Scan the records below. List lines holding "text".

● **Source material**:
+ + +

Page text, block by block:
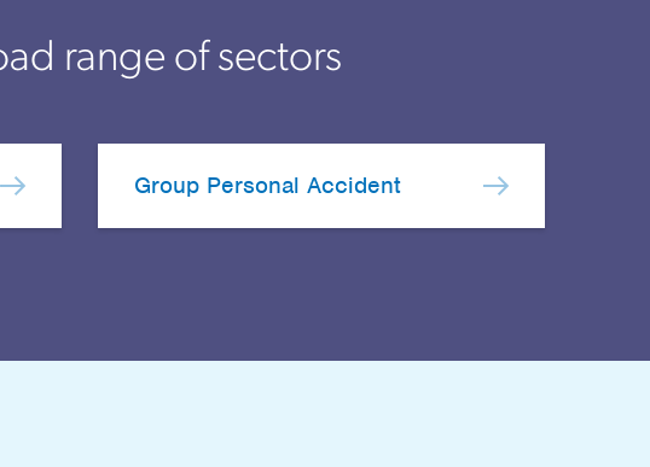
range of sectors
Group Personal Accident
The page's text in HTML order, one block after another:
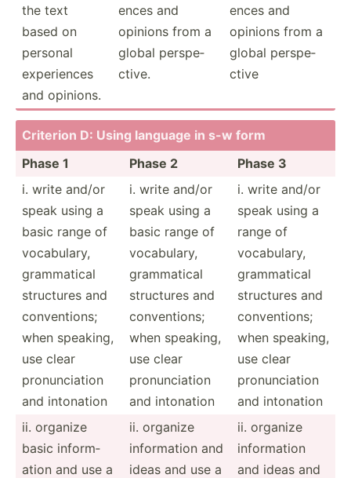
the text
based on
personal
experi­ences
and opinions.
ences and
opinions from a
global perspe­
ctive.
ences and
opinions from a
global perspe­
ctive
Criterion D: Using language in s-w form
Phase 1
Phase 2
Phase 3
i. write and/or
speak using a
basic range of
vocabu­lary,
gramma­tical
structures and
conven­tions;
when speaking,
use clear
pronun­ciation
and intonation
i. write and/or
speak using a
basic range of
vocabu­lary,
gramma­tical
structures and
conven­tions;
when speaking,
use clear
pronun­ciation
and intonation
i. write and/or
speak using a
range of
vocabu­lary,
gramma­tical
structures and
conven­tions;
when speaking,
use clear
pronun­ciation
and intonation
ii. organize
basic inform­
ation and use a
ii. organize
inform­ation and
ideas and use a
ii. organize
inform­ation
and ideas and
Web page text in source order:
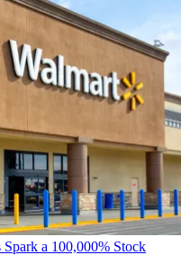
a 100,000% Stock

+ + +

● **Reply**:
Page text, block by block:
The page's text in HTML order, one block after another:
the text
Web page text in source order:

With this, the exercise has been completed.